- Born: Federico Fernández-Amor Calvet 1871 A Coruña, Galicia, Spain
- Died: 5 September 1933 (aged 61–62) A Coruña, Galicia, Spain
- Citizenship: Spanish
- Occupations: Athlete; Gymnastics educator;
- Known for: Founder of Deportivo de La Coruña

= Federico Calvet =

Spanish athlete and gymnastics educator

Federico Fernández-Amor Calvet (1871 – 5 September 1933) was a Spanish athlete and gymnastics educator who founded his gymnasium, Sala Calvet, in the 1880s, where he went on to found Deportivo de La Coruña in 1906.

==Sporting career==
===Multi-athlete===
Federico Calvet was born in 1871 in A Coruña, and began practicing fencing in his youth, being a student of the Florentine professor Attilio Pontinari (master among others of Valle-Inclán), who had settled in A Coruña and created a school for talented gymnasts, the sport to which he would end up dedicating his entire life. Calvet was also part of the Circle of Artisans, participating in some of their shows.

On 3 January 1902, the 31-year-old Calvet inaugurated Sala Calvet, a gymnasium located in Galera da Coruña Street, and it immediately achieved prestige and popularity, becoming an alternative to the select Sporting Club or the Club Náutico due to being more affordable for the people of A Coruña. There, he began giving classes in fencing, gymnastics, and weightlifting, but having a good eye for business, Calvet soon expanded the program to more disciplines, such as rowing and trawler regattas, as well as tennis and cycling, plus Swedish gymnastics classes at home for ladies. His success in all disciplines was such that there was no competition in which his athletes were not present. Furthermore, he gave free gymnastics classes to the city's municipal fire department and instructed the army in the use of the sword, being decorated with the Military Merit First Class Cross with white badge.

In an advertising paper dating to 4 August 1907, it is stated that "the students who attend them will receive the hygienic gymnastics classes applied to combat a countless number of diseases and illnesses that only by this procedure are cured, and also the various sports classes, which are practiced, under the direction of its owner Mr. Federico Fernández A. Calvet, professor of Gymnastics and Fencing".

===Deportivo da Coruña===
Football began taking root in the city in the 1890s, and soon it gained followers among members belonging to the Sala Calvet, where Calvet was introduced to football by his younger students. As a lover of sport and physical culture, he also began practicing this new sport at the Corralón da gaiteira, after its owner, Eduardo del Río y Santos-Lartaud, gave his approval so that the Sala Calvet athletes could train and play matches there. In 1906, his students recruited a large group of players for the fencing master's gym, where they, together with Calvet, founded the Sports Club of Sala Calvet, which would later be called Real Club Deportivo da Coruña. Its first president was Luis Cornide, when he was only 24 years old. This club participated in numerous sports competitions during its first years, such as fencing, traîñeiras, tennis, and cycling, but it stood out especially for its football section.

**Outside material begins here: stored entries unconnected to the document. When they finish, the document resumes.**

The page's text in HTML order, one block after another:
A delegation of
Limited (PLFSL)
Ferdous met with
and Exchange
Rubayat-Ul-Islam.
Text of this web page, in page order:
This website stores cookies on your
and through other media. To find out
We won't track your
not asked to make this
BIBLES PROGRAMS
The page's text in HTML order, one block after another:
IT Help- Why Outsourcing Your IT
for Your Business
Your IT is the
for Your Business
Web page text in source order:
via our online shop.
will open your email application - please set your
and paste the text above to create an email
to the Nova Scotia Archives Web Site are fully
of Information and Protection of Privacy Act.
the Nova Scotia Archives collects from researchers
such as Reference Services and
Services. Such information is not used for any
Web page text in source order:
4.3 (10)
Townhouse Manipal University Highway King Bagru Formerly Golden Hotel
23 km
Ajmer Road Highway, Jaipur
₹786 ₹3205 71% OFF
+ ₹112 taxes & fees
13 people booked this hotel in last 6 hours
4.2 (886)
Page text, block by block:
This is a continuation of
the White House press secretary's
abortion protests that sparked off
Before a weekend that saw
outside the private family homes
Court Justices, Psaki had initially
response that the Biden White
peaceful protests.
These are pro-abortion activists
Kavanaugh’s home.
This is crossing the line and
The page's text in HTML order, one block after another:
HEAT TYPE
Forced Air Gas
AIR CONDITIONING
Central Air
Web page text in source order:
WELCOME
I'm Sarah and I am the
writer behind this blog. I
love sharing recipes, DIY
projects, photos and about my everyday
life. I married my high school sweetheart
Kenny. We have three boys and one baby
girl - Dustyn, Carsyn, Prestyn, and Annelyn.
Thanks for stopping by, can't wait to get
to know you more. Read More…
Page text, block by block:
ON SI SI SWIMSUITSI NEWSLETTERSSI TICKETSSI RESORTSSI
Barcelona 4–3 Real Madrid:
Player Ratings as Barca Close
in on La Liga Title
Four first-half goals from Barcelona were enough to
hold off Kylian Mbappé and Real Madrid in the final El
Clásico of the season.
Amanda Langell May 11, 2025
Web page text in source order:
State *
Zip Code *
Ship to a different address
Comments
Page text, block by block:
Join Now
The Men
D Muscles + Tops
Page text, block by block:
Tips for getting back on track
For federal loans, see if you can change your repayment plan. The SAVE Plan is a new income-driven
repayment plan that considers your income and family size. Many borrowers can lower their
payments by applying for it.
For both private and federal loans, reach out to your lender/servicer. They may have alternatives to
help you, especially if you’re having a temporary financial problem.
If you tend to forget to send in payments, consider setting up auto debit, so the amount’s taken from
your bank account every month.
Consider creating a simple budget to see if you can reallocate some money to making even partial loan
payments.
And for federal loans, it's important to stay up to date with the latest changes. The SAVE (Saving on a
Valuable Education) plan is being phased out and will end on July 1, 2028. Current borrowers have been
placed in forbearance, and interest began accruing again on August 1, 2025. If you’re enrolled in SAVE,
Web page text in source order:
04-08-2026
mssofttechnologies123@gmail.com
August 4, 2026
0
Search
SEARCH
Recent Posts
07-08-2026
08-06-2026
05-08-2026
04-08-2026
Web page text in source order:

When Corralón da gaiteira became too small due to the increase of fans, they turned to Calvet, who financed the construction of the Campo de Riazor, inaugurated in 1909, where Deportivo played until 1944.

==Personal life==
Calvet married Marcelina Sar Varela and the couple had three children, Federico, Doroteo, and Carolina Fernández Sar, the latter deceased in 1905 at the age of just 10. His firstborn became one of the most emblematic characters of life in A Coruña in the 40s and 50s, holding several positions in the social, sporting, and commercial fields.

==Death and legacy==
Calvet committed suicide on 5 September 1933, at the age of 62, shooting himself in the chest with a shotgun.

On 9 June 2016, the Honors and Distinctions Commission of the City Council of A Coruña agreed on a total of 22 names to be incorporated into the A Coruña street map, among which Calvet was included.